- Born: Chalakkudi, Thrisur, Kerala
- Occupation(s): Lyricist, Poet, Screenwriter
- Years active: 1998-Present
- Spouse: Elsa

= Sachidanandan Puzhankara =

Indian lyricist, poet, and screenwriter

Sachidanandan Puzhankara is an Indian lyricist, poet, and screenwriter who works predominantly in Malayalam. He co-wrote the lyrics and screenplay for the film Pranayavarnangal. Since then, he has written many successful songs.

== Life and career ==
Sachidanandan was born in Annanad, near Chalakudy in Thrissur district of Kerala.

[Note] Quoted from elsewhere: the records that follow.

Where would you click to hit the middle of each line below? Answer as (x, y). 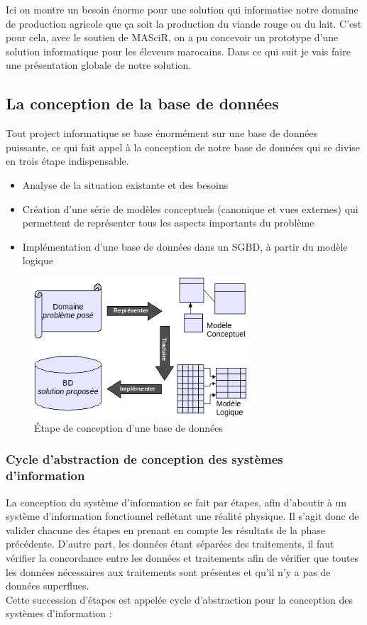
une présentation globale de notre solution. (99, 65)
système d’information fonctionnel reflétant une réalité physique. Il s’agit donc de (182, 516)
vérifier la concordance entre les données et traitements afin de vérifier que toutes (182, 557)
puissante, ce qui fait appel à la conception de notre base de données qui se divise (183, 147)
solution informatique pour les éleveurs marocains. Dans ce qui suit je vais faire (178, 51)
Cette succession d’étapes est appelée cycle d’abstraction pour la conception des (180, 599)
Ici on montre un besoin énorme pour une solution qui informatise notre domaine (182, 9)
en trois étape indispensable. (67, 161)

He studied in Maharaja's College, Ernakulam and Government Victoria College, Palakkad. He worked as an officer in KSRTC. He entered the film industry through his friend Jayaraman Kadambat. His first film was Pranayavarnangal which was directed by Sibi Malayil and music composed by Vidyasagar. In the movie Pranayavarnangal he got an opportunity for writing a poetic song named "Varamanjaladiya Ravinte Maaril".

== Filmography ==

| Year | Movie | Song | Composer |
| 1998 | Pranayavarnangal | Aalelo pulelo | Vidyasagar |
Oru kulappoo pole
Varamanjalaadiya
| 2001 | Ishtam | Kaanumpol parayamo | Mohan Sithara |
| 2003 | Gramaphone | Oru poomazha | Vidyasagar |
| 2005 | 5 Fingers | Karivalayo Changaathi | Benny Johnson |
Chandanappon
Moonnu Kaalulloru Kaakkaachiye
Thinkal Pottu Thotta Penmaniye
Pachakkili
| 2006 | Kisaan | Aalilathaali Ekaakithe Nin | Johnson, Kaithapram Viswanath |
Thappedu Kaatte
Jesus You Are My Savior
Mazha puthumazha
Thaalamthulli
Orililakale
| 2007 | November Rain | Raavin nenjil | Anup S Nair |
Chembakappoo
Aarumaarum
Bad company
Gaanamayidaam
Dham
November rain
| 2010 | Naayakan | Swapnathin Kunnatheri | Prashanth Pillai |
Lolalolamaayi
Ranadheera
| 2011 | Film Star | Kali Paranjaalum | Vijayan Poonjar |
| Thathe Muthe | Benny Johnson |
Unmakalengo
Kadalolam Malayolam
Enakkenave
| 2019 | Moonnam Pralayam | Pathiye Veyilin | Reghupathi |
Alapole

== Literary contributions ==
- Pachavellam (Poetry collection)
- Ivale vayikkumpol (Poetry collection)
- Adukkala (Poetry collection)
- Pacha (Poetry collection)
- Vattiyilla (Poetry collection)
- Ormmakkurippukal (Malayalam translation of Pablo Neruda's poems)
- Vazhikatti (Malayalam translation of R.K. Narayanan's novel)
- Anuranjanam (Malayalam translation of Benazir Bhutto's memoir)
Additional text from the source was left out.